She was rewarded when she saw Beth and Bendis come in. They didn’t look too unhappy, she noted; they were chatting away to each other calmly enough. “They never have days like this in the viddy program,” Beth was saying, rather peevishly.

“I thought you said you don’t watch that any more?” inquired Bendis.

“Er—” Beth cut off, looking guilty. “Well, not for a while now,” she said, a little lamely. Bendis snorted.

“What program?” asked Dhiti, intrigued.

They looked around, startled. “Er—’Queen Serenity and her Senshi,’” said Bendis. “Beth-chan was telling me all about it, a couple of weeks back.”

Dhiti wrinkled her brow. “But that’s a kids’ program,” she pointed out, deciding not to mention that since she’d become Sailor Mercury she’d been watching it religiously.

Beth sighed. “What’s so wrong with watching a kids’ program?” she asked plaintively. “All right! So I used to watch it! Is that a crime?”

“Of course not,” said Dhiti comfortingly. “Nobody would ever suggest that it’s a little babyish for a sixteen-year-old to watch a program aimed at kids half your age.”

“Gee, thanks.”

“Think nothing of it,” Dhiti said modestly. She eyed Beth, suddenly smelling a rat. “Just out of curiosity, when did you stop watching it?” she inquired innocently.

Beth flushed scarlet. “Er—” she began.

Dhiti smiled beatifically. “It wouldn’t have been just after Bendis found you, would it?” she purred.

“Er—”

“What?” shouted Bendis. “Beth! You traitor! You know I wanted to see that!”

Dhiti sat back and watched as the cat chased the girl around and around the room, shouting insults wildly at each other and, before long, laughing so hard they could hardly breathe. Eventually, Beth managed to escape out the door, and Bendis pursued her, still shouting at the top of her voice.

Dhiti sighed contentedly. “Sometimes,” she said to nobody in particular, “I’m so good I scare myself.”


By ten o’clock, the party was starting to break up. Some of the girls could have gone on for longer; but after all, it had been a very long day.

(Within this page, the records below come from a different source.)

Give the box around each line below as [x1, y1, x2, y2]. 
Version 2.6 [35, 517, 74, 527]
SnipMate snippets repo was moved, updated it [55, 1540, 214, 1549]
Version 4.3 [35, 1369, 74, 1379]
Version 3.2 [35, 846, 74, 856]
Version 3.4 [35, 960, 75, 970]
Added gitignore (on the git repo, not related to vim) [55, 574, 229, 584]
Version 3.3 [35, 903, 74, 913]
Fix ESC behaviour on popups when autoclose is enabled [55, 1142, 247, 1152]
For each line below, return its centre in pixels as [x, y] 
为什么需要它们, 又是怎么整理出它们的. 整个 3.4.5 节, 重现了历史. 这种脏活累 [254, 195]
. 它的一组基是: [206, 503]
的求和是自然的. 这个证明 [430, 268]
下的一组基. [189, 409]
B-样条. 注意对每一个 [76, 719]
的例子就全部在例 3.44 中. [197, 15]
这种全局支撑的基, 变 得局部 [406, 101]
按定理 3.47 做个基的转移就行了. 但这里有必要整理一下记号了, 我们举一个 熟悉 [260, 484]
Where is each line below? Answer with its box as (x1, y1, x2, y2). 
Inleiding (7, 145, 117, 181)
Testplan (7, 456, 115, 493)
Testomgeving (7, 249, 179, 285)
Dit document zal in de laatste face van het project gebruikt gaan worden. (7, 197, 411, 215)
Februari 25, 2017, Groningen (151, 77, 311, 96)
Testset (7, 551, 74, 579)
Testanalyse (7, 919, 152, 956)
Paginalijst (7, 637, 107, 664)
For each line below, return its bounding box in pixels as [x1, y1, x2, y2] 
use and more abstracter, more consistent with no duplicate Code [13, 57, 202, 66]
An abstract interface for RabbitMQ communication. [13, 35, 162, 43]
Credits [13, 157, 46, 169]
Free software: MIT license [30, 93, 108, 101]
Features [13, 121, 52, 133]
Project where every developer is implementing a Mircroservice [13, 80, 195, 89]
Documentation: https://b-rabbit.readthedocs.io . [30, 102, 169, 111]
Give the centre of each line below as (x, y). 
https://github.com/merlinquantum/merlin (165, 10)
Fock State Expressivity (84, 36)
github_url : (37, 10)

Iku left first. She very nearly made it out of the door without anybody noticing; she muttered a goodbye at Miyo when the latter was in the middle of a conversation with Suzue, and gave a tiny wave to Artemis and Itsuko while both of them were looking away. Dhiti caught her before she could escape, though, and insisted on saying a loud farewell. Bendis (whom Dhiti had maliciously been briefing on the ‘Queen Serenity and her Senshi’ viddy program, in agonising detail) joined in, possibly out of relief. What with one thing and another, the two of them actually got Iku to smile again before she managed to leave.

“That is one strange girl,” said Bendis thoughtfully as the door closed behind Iku.

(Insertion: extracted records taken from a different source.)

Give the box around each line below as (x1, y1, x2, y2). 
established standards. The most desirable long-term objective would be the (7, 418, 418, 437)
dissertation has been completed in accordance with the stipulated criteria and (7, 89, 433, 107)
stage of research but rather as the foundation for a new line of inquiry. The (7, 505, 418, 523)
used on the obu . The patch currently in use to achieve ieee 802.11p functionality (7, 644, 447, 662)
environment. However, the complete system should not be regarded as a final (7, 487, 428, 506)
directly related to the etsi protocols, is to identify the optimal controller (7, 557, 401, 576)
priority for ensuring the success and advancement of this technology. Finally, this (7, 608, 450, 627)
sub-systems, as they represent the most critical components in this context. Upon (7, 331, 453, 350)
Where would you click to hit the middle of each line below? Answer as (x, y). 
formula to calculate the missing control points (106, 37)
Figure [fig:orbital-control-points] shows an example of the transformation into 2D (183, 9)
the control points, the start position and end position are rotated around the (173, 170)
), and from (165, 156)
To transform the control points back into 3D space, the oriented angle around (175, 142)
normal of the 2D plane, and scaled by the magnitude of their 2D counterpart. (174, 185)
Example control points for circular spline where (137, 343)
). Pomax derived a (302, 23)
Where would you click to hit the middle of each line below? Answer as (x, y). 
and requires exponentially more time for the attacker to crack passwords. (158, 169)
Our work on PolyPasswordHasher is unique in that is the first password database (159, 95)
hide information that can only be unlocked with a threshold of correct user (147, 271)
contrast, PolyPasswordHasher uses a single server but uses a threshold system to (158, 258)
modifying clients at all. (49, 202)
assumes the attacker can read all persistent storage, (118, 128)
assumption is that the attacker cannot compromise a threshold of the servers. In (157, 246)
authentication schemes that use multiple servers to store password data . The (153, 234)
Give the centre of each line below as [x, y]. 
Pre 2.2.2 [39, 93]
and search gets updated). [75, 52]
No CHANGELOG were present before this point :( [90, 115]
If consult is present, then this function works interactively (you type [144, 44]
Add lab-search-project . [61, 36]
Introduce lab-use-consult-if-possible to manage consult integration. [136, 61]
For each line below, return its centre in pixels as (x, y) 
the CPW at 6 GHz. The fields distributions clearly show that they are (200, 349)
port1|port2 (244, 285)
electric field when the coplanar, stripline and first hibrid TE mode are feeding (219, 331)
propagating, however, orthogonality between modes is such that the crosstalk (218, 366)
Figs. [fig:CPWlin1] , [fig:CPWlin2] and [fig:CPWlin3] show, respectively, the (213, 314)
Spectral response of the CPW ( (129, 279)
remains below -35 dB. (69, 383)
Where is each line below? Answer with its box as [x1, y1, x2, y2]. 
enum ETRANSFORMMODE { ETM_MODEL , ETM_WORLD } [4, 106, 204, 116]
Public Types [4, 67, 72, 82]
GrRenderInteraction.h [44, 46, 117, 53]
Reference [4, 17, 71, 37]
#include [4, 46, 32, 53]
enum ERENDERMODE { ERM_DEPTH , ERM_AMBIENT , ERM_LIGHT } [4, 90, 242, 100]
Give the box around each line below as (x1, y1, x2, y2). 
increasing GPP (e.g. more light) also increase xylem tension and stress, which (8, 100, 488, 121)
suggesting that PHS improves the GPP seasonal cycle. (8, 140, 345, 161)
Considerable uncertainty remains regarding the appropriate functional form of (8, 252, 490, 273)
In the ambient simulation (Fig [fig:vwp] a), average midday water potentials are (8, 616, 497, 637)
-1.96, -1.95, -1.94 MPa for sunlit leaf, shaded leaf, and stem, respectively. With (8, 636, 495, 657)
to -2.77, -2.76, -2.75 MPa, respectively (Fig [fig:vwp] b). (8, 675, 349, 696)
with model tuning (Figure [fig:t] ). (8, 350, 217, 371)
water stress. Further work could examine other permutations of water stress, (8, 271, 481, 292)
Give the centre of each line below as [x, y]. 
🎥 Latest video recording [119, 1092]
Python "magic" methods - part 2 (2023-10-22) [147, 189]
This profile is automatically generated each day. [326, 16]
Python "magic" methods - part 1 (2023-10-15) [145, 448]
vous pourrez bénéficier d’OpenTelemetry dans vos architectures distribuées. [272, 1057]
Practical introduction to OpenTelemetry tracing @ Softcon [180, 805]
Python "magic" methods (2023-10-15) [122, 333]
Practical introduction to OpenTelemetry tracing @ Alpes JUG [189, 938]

“Yup,” said Dhiti. She smirked. “I love a challenge.”

Bendis gave her an interested look. “Oh? What kind of challenge?”

“I already said, this morning,” Dhiti reminded her. “I’m going to get her singing karaoke. In public. And liking it.”

Bendis thought about it. “Iku-san?” she said. Then: “Naaah.”

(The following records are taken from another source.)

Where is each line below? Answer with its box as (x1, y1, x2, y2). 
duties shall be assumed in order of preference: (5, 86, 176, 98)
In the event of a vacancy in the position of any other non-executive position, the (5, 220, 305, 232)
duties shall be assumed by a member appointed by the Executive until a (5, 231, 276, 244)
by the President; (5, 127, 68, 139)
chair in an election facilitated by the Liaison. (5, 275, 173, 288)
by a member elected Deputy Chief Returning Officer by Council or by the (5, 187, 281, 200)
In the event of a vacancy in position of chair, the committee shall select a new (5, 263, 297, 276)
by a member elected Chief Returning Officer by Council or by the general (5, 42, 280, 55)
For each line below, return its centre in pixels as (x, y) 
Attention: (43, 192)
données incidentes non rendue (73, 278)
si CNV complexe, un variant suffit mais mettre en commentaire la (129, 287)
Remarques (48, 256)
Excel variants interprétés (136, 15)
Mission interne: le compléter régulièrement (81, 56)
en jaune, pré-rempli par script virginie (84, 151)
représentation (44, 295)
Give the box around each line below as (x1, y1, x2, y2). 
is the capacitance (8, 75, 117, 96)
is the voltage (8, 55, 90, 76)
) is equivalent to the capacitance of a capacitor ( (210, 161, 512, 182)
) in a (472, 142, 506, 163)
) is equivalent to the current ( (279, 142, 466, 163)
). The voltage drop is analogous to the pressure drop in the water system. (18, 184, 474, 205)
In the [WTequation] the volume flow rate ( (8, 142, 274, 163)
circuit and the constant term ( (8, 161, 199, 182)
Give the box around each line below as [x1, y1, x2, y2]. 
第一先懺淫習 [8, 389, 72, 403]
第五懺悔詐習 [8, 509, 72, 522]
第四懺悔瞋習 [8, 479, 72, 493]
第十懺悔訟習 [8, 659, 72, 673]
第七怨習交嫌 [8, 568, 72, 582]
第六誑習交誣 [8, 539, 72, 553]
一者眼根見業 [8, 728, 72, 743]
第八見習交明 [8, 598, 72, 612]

“Want to bet?” inquired Dhiti.

“How much?” returned Bendis.

The two fell to plotting.


Dhiti left herself, twenty minutes later; she had some distance to go to get home, and after all they had school the next day. Somehow, without her the whole suite felt a lot quieter and less crowded, and Beth began to notice how tired she was feeling herself. She went in search of Bendis.

The cat was in the living room, eyeing a mostly-empty plate of onigiri. “You ready to go?” Beth asked her.

Bendis looked up quickly. She couldn’t form expressions the way a human could, of course, but Beth could see her smile anyway. She smiled with her whole body. “I sure am,” she said.

Beth grinned back at her. “Let’s go, then…Bendis-chan.”

Bendis looked up at her quickly, and snickered. Beth snickered back amiably. As they started toward the door, Bendis said, “You know, we’re going to have to talk about this viddy thing, Beth-chan…”

“Oh, come on. It’s not like it’s that great a program anyway. If you’re that keen, why didn’t you check out an episode yourself? You could manage the viddy control with paws—”

At that moment Artemis stepped out in front of them, bringing them to an involuntary halt. “Going somewhere?” he inquired.

“Yes.” Beth’s voice was low but firm. “We’re going home. Together.”

He ignored her completely. “Bendis, you can’t do this,” he said insistently. “You have to stay. I—I have to tell you—”

He was cut off rudely as Beth picked him up by the scruff of the neck. Holding him up so they were eye-to-eye, she asked softly, “Just how were you planning to stop us?”

“Hey! Put me down!” he squawked indignantly.

“Certainly.” Beth walked to the suite’s front door, still carrying him. She held the door open for Bendis, then stepped through herself. As she closed the door behind her, she dropped him lightly inside.

He stood, staring at the closed door for a long time. His fur was bristling. When he turned away at last, he saw Itsuko watching him.

“Accept it, Artemis,” she said sympathetically. “You have to let go sometime.”

He sighed. “Et tu, Pappadopoule?”


Itsuko was in the middle of a yawn, by way of a gentle hint, when Suzue came up to her and asked her diffidently if she could speak to her in private.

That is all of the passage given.